What with all the home theater gear being internet connected these days its a bummer we dont have a section for internet related questions (that I could find anyway). Figured this area would be as good as any... 

Anywho, just got new internet to replace comcast, speeds on the wired desktop (also from the linksys router) are consistently 30 meg down and 7 meg up, very happy, but why (if I have full signal strength) do I only get half that speed on my laptop using wifi? Its a linksys g router Im using, would I benefit in speed by upgrading to a N router? From what I had read N (which my laptop does indeed already have built-in) only improves the _range_ of your network, wireless speeds are unaffected when upgrading from g to n. Is that true?


----------



## eugovector (Sep 4, 2006)

You have discovered the very nature of wi-fi, and why a wired connection is always better from a performance perspective: 

Why Is My 802.11g Network Running Slower Than 54 Mbps?
Neither 54 Mbps or 108 Mbps numbers fully represents the true speed a person will experience on an 802.11g network. First, 54 Mbps represents a theoretical maximum only. It includes a significant overhead from network protocol data that Wi-Fi connections must exchange for security and reliability purposes. The actual useful data exchanged on 802.11g networks will always occur at lower rates than 54 Mbps.


----------



## Mike P. (Apr 6, 2007)

Agreed. Theoretical maximum and what you really get are two different things. I use Speakeasy to check my speeds.

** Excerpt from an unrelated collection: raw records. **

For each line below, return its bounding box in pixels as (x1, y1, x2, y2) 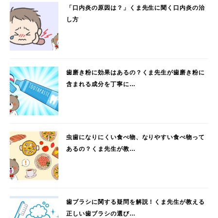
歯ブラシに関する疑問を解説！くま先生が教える (66, 199, 205, 206)
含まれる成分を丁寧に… (66, 81, 136, 88)
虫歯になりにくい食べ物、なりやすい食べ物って (66, 134, 205, 141)
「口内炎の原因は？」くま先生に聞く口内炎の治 (66, 4, 205, 12)
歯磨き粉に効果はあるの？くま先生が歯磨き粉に (66, 69, 205, 76)
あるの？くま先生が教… (66, 145, 136, 153)

http://speakeasy.net/speedtest/


----------



## jazboy (Jan 12, 2011)

As per my understanding whether its wired or wireless connection the difference shouldn't be much. You can run speed test using speedtest.net. IF you are still getting much less speed (as you said its half from wired connection) then there could be different problem which you might be overlooking.


----------



## TypeA (Aug 14, 2010)

Thanks for the input guys. Guess I should have mentioned that, theoretical or not, I thought a 50% drop in performance was a little severe. Thought maybe my good install, strong signal strength and few other transmitters in the house would keep that kind of wifi performance drop to a minimum, hence wondering if upgrading to an N router might help (but I kinda doubt it). Thanks again.


----------



## eugovector (Sep 4, 2006)

In theory, yes. Wireless N should give you a speed boost, but there's only one way to know for sure.


----------



## darktweak (Jan 14, 2011)

Try to reset / restart the router beginning from modem restart. It will solve the problem. let me know if you still have the problm.


----------



## TypeA (Aug 14, 2010)

darktweak said:


> Try to reset / restart the router beginning from modem restart. It will solve the problem. let me know if you still have the problm.


To none the surprise the tech did have to reset the existing router while he was here but tried this suggestion anyway. Speakeasy test went from consistent 15/7 to consistent 20/7. Wouldnt think re-resetting a new system would make a diff but hey whatd ya know. 5 loss is easier than 10, only paying for 25/7 and a solid 30/7 at the desktop makes me grin. 

Interestingly I have such a strong db signal at the pole that I triple the _max_ db signal at the modem, actually have a db limiter on my coax before the modem to keep it no more than 3db.

Disappointed its not my 'first fiber internet and cable service' as I was anticipating and posted in another thread, fiber terminates at the pole actually. 20 minutes away in panama city beach is fiber to the door. Still a nice speed increase over comcasts 7/2 and actually a cheaper package, even in the long term. Thanks again for the help.


----------